[Source records]

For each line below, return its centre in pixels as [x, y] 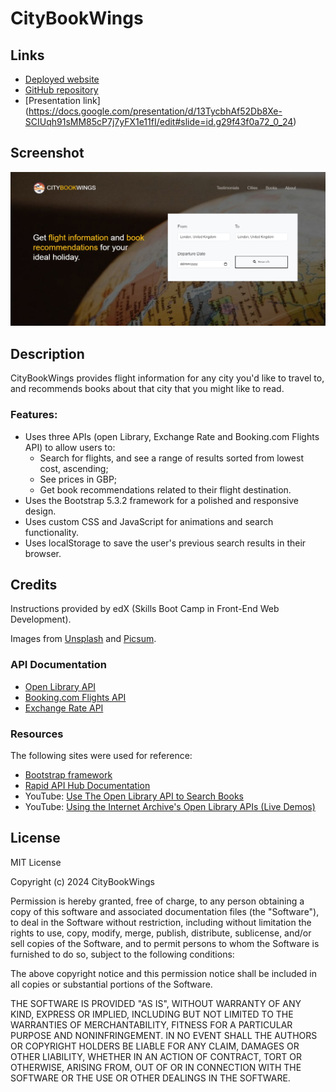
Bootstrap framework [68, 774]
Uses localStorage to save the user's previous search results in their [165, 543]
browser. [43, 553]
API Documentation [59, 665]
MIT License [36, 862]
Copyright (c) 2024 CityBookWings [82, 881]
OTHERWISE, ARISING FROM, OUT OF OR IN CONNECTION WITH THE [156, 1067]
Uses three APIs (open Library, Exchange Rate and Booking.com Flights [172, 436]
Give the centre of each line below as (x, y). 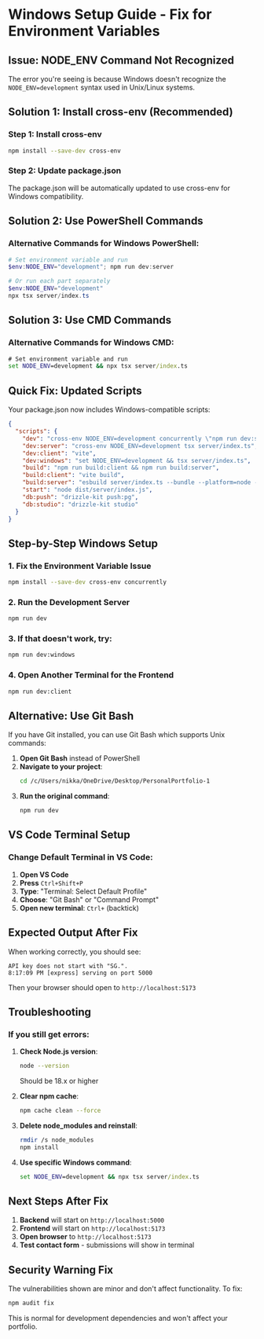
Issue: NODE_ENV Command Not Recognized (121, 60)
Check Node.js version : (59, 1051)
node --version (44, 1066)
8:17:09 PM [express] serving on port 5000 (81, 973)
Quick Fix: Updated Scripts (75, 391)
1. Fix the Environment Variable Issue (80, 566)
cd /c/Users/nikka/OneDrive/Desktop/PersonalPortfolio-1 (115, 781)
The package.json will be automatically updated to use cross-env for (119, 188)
==
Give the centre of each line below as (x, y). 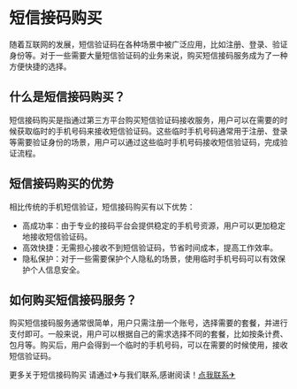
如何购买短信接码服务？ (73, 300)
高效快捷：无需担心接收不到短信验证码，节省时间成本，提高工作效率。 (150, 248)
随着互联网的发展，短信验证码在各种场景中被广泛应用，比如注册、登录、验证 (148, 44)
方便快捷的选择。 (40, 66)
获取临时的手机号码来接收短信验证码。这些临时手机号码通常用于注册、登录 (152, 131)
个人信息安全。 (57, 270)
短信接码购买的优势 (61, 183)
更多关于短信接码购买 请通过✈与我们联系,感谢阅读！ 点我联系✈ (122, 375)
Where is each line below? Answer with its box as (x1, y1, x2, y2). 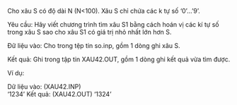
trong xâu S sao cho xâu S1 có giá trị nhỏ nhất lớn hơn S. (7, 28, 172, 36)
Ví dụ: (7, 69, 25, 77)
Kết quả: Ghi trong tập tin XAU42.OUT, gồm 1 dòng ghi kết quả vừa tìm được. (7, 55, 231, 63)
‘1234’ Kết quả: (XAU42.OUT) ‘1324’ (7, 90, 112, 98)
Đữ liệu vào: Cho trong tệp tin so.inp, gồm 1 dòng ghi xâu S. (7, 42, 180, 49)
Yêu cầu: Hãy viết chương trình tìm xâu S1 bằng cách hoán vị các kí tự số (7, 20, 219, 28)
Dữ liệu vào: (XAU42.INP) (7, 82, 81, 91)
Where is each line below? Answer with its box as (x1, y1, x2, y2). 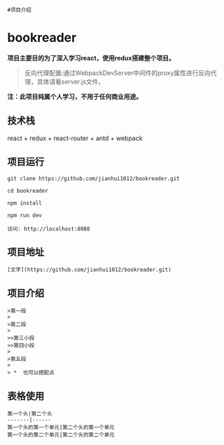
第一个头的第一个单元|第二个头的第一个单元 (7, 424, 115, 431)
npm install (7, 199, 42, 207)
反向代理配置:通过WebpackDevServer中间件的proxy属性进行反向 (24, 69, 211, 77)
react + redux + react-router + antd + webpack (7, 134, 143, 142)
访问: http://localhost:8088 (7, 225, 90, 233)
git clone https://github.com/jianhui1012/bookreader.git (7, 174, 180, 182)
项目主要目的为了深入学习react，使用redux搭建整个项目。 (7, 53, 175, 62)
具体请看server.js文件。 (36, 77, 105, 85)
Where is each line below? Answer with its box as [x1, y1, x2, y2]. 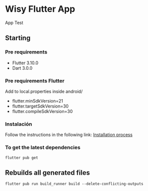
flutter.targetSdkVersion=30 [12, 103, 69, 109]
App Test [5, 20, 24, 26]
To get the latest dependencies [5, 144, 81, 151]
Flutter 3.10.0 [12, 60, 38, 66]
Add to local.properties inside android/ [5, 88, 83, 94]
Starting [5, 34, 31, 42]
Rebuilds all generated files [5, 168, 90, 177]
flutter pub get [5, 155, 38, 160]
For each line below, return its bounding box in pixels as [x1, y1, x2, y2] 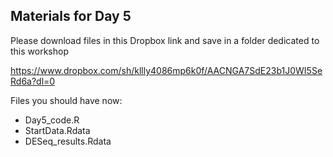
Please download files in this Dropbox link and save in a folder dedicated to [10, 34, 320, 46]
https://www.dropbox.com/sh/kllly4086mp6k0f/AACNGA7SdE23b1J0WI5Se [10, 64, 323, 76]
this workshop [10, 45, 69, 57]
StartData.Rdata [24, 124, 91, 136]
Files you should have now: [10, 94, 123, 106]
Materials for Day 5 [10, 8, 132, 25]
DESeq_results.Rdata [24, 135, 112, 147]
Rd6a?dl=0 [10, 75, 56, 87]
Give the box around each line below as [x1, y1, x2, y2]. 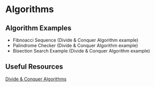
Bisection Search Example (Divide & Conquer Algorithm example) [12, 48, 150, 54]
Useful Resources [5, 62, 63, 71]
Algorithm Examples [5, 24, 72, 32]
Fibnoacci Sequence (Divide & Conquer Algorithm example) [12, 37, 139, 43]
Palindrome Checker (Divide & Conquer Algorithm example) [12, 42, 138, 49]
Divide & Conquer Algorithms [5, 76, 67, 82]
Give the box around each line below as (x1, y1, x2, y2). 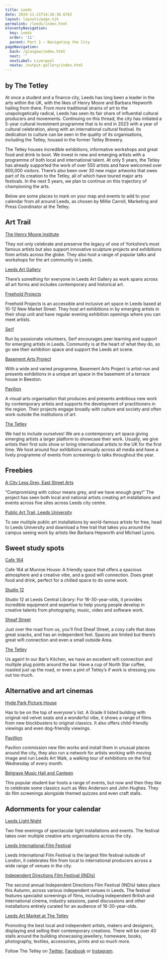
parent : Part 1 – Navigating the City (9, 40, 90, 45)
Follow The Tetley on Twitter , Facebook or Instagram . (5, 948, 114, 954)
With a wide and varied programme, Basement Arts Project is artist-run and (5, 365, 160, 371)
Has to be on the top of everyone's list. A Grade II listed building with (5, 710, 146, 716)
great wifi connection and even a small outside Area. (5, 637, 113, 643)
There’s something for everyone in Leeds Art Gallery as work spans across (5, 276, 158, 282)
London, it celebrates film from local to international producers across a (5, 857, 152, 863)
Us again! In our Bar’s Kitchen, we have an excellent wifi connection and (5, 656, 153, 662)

### WHAT TO PRODUCE
Would you copy the lines above exactly, starting with the one that has "For each line below, return its centre" and ending with the one that has "The package.json will", both included, without the pictures?

### FINAL ANSWER
For each line below, return its centre in pixels as [x, y] 
Bootstrap framework [68, 774]
Uses localStorage to save the user's previous search results in their [165, 543]
browser. [43, 553]
API Documentation [59, 665]
MIT License [36, 862]
Copyright (c) 2024 CityBookWings [82, 881]
OTHERWISE, ARISING FROM, OUT OF OR IN CONNECTION WITH THE [156, 1067]
Uses three APIs (open Library, Exchange Rate and Booking.com Flights [172, 436]
Give the centre of each line below as (x, y). 
Issue: NODE_ENV Command Not Recognized (121, 60)
Check Node.js version : (59, 1051)
node --version (44, 1066)
8:17:09 PM [express] serving on port 5000 (81, 973)
Quick Fix: Updated Scripts (75, 391)
1. Fix the Environment Variable Issue (80, 566)
cd /c/Users/nikka/OneDrive/Desktop/PersonalPortfolio-1 (115, 781)
The package.json will be automatically updated to use cross-env for (119, 188)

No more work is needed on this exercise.